July 15, 2019
Study finds online restaurant information can closely predict key neighborhood indicators
Apartment seekers in big cities often use the presence of restaurants to determine if a neighborhood would be a good place to live. It turns out there is a lot to this rule of thumb: MIT urban studies scholars have now found that in China, restaurant data can be used to predict key socioeconomic attributes of neighborhoods.
Indeed, using online restaurant data, the researchers say, they can effectively predict a neighborhood's daytime population, nighttime population, the number of businesses located in it, and the amount of overall spending in the neighborhood.
"The restaurant industry is one of the most decentralized and deregulated local consumption industries," says Siqi Zheng, an urban studies professor at MIT and co-author of a new paper outlining the findings. "It is highly correlated with local socioeconomic attributes, like population, wealth, and consumption."
Using restaurant data as a proxy for other economic indicators can have a practical purpose for urban planners and policymakers, the researchers say. In China, as in many places, a census is only taken once a decade, and it may be difficult to analyze the dynamics of a city's ever-changing areas on a faster-paced basis. Thus new methods of quantifying residential levels and economic activity could help guide city officials.
"Even without census data, we can predict a variety of a neighborhood's attributes, which is very valuable," adds Zheng, who is the Samuel Tak Lee Associate Professor of Real Estate Development and Entrepreneurship, and faculty director of the MIT China Future City Lab.
"Today there is a big data divide," says Carlo Ratti, director of MIT's Senseable City Lab, and a co-author of the paper. "Data is crucial to better understanding cities, but in many places we don't have much [official] data. At the same time, we have more and more data generated by apps and websites. If we use this method we [can] understand socioeconomic data in cities where they don't collect data."
The paper, "Predicting neighborhoods' socioeconomic attributes using restaurant data," appears in the Proceedings of the National Academy of Sciences. The authors are Zheng, who is the corresponding author; Ratti; and Lei Dong, a postdoc co-hosted by the MIT China Future City Lab and the Senseable City Lab.
The study takes a close neighborhood-level look at nine cities in China: Baoding, Beijing, Chengdu, Hengyang, Kunming, Shenyang, Shenzen, Yueyang, and Zhengzhou. To conduct the study, the researchers extracted restaurant data from the website Dianping, which they describe as the Chinese equivalent of Yelp, the English-language business-review site.
By matching the Dianping data to reliable, existing data for those cities—including anonymized and aggregated mobile phone location data from 56.3 million people, bank card records, company registration records, and some census data—the researchers found they could predict 95 percent of the variation in daytime population among neighborhoods.
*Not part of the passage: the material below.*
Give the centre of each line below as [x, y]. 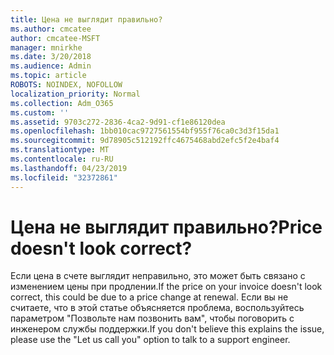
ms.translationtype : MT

They also predicted 95 percent of the variation in nighttime population, 93 percent of the variation in the number of businesses, and 90 percent of the variation in levels of consumer consumption.
"We have used new publicly available data and developed new data augmentation methods to address these urban issues," says Dong, who adds that the study's model is a "new contribution to [the use of] both data science for social good, and big data for urban economics communities."
The researchers note that this is a more accurate proxy for estimating neighborhood-level demographic and economic activity than other methods previously used. For instance, other researchers have used satellite imaging to calculate the amount of nightime light in cities, and in turn used the quantity of light to estimate neighborhood-level activity. While that method fares well for population estimates, the restaurant-data method is better overall, and much better at estimating business activity and consumer spending.
Zheng says she feels "confident" that the researchers' model could be applied to other Chinese cities because it already shows good predictive power across cities. But the researchers also believe the method they employed—which uses machine learning techniques to zero in on significant correlations—could potentially be applied to cities around the globe.
"These results indicate the restaurant data can capture common indicators of socioeconomic outcomes, and these commonalities can be transferred ... with reasonable accuracy in cities where survey outcomes are unobserved," the researchers state in the paper.
As the scholars acknowledge, their study observed correlations between restaurant data and neighborhood characteristics, rather than specifying the exact causal mechanisms at work. Ratti notes that the causal link between restaurants and neighborhood characteristics can run both ways: Sometimes restaurants can fill demand in already-thriving area, while at other times their presence is a harbinger of future development.
"There is always [both] a push and a pull" between restaurants and neighborhood development, Ratti says. "But we show the socioeconomic data is very well-reflected in the restaurant landscape, in the cities we look at. The interesting finding is that this seems to be so good as a proxy."
Zheng says she hopes additional scholars will pick up on the method, which in principle could be applied to many urban studies topics.
"The restaurant data itself, as well as the variety of neighborhood attributes it predicts, can help other researchers study all kinds of urban issues, which is very valuable," Zheng says.